Starting at the line that contains "Happy.do - это", please transcribe every line through the end of the entries, exactly and with no pictures.

### Supplied data ###

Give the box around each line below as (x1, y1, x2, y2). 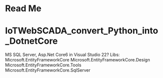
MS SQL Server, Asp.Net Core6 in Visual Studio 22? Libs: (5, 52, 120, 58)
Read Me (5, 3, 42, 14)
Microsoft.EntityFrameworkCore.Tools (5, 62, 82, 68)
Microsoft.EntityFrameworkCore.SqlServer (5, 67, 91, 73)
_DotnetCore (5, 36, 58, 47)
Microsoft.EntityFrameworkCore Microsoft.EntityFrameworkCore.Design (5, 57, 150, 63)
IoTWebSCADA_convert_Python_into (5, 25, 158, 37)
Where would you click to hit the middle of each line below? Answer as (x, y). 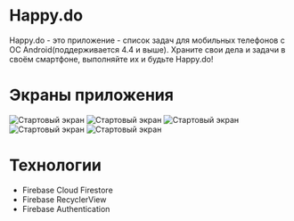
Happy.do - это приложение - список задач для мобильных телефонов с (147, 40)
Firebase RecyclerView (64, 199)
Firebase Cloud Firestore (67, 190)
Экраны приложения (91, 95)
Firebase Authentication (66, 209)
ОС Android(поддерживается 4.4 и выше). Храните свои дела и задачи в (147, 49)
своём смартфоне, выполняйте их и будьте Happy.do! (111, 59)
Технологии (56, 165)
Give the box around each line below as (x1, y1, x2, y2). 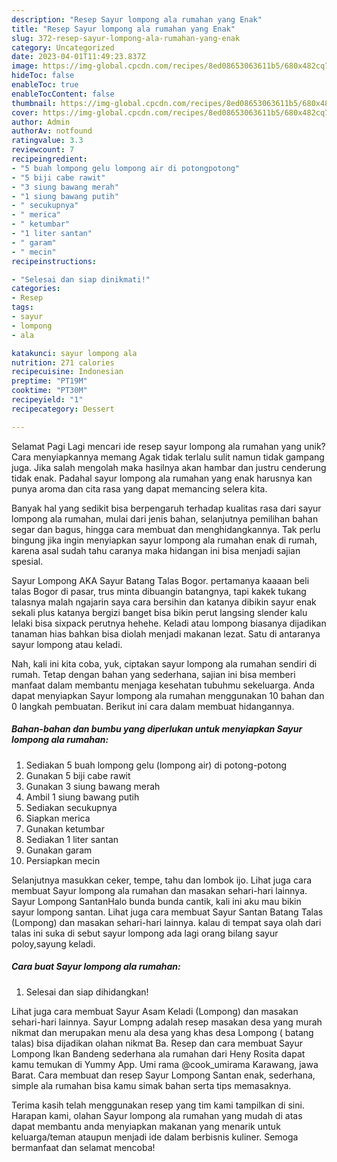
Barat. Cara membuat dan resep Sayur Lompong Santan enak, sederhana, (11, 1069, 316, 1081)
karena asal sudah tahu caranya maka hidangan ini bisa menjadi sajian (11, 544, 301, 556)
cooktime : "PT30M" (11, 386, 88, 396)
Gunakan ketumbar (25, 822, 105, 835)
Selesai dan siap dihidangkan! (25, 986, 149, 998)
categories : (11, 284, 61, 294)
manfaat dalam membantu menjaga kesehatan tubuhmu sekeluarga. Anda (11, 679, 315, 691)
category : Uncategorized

###

> **Expected answer**
Happy.do - это приложение - список задач для мобильных телефонов с (147, 40)
Firebase RecyclerView (64, 199)
Firebase Cloud Firestore (67, 190)
Экраны приложения (91, 95)
Firebase Authentication (66, 209)
ОС Android(поддерживается 4.4 и выше). Храните свои дела и задачи в (147, 49)
своём смартфоне, выполняйте их и будьте Happy.do! (111, 59)
Технологии (56, 165)
Give the box around each line below as (x1, y1, x2, y2). 
Barat. Cara membuat dan resep Sayur Lompong Santan enak, sederhana, (11, 1069, 316, 1081)
karena asal sudah tahu caranya maka hidangan ini bisa menjadi sajian (11, 544, 301, 556)
cooktime : "PT30M" (11, 386, 88, 396)
Gunakan ketumbar (25, 822, 105, 835)
Selesai dan siap dihidangkan! (25, 986, 149, 998)
categories : (11, 284, 61, 294)
manfaat dalam membantu menjaga kesehatan tubuhmu sekeluarga. Anda (11, 679, 315, 691)
category : Uncategorized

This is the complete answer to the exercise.